James H. Nichols, Ph.D., DABCC, FACB: A document that outlines the existing evidence for POCT and patient outcomes would be useful when clinicians request new testing as well as to the continued reexamination of existing testing. Consider a physician requesting Test X that we may have some knowledge of in the core lab but now wants to implement the test on inpatients and widely throughout the outpatient clinic environment. The first thing I help our POCT team collect is the literature that indicates others experience with the test and allows us to predict what we can expect after implementation. I tend to look critically at the studies to determine if I will obtain similar outcomes, but its often difficult. Wouldn't it be great if there were a document that represented best practice of POCT that you could also refer to, indicating whether there is or isn't evidence for the new application. This would help committees both direct implementation of new devices, but also raise questions whether current testing needs to be reevaluated in specific applications

What level of interest is the quality of sample processing, aka "preanalytics", relative to POCT? Would phlebotomized collection of a 3 or 4 ml blood sample into a separator tube that could provide virtual quantitative separation into harvestable fractions of plasma, nucleated cells, and RBCs within 60 seconds after collection be a desirable product goal?
Pittsburgh, PA

James H. Nichols, Ph.D., DABCC, FACB: Preanalytics is everything to POC and could have the same impact that analytical or postanalytical problems could have on the quality of a test result. In POCT, specifically, preanalytical sample collection, could have an even greater impact on POCT results than preanalytical variation on the core lab results because of the use of capillary blood and the potential for poor collection technique with fingersticks. From the standpoint of current POCT, a device that separates plasma in the collection tube without operator interaction would probably be of little value, since all current devices are based on whole unprocessed blood or body fluid. For future technologies, requiring plasma, such a device may have better applications, but you will have to remember that capillary or noninvasive collections (urine, saliva, etc.) tend to be preferred samples for POCT over venous phlebotomy that cannot be performed on by patients on themselves.
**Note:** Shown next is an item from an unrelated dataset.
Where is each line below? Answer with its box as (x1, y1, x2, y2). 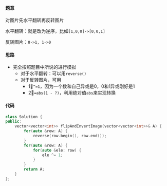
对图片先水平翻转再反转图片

Coming back to the non-invasive technology for glucose testing, I completely agree with your answer. Not only the methods are different from the analytical point-of-view (precision, accuracy, spec, sens., etc.), but the way they will be used may also lead to different patient outcome (sporadic vs. almost-continuous monitoring). However, current studies are only focusing in the analytical part of the story, which may delay the progress in terms of other clinical-oriented outcomes. For sure new studies are needed, addressing the classical and also these new questions. Will the NACB recommendations address these new challenges?
São Paulo, Brazil

James H. Nichols, Ph.D., DABCC, FACB: The analytic focus of the majority of the POCT literature is one of the limitations in defining patient outcomes. The NACB project intends to define the current extent of the literature and/or lack of evidence and indicate potential areas that need to be investigated. Since continuous monitoring is such a hot topic, I'm sure that it will be one of the clinical questions addressed by the diabetes group.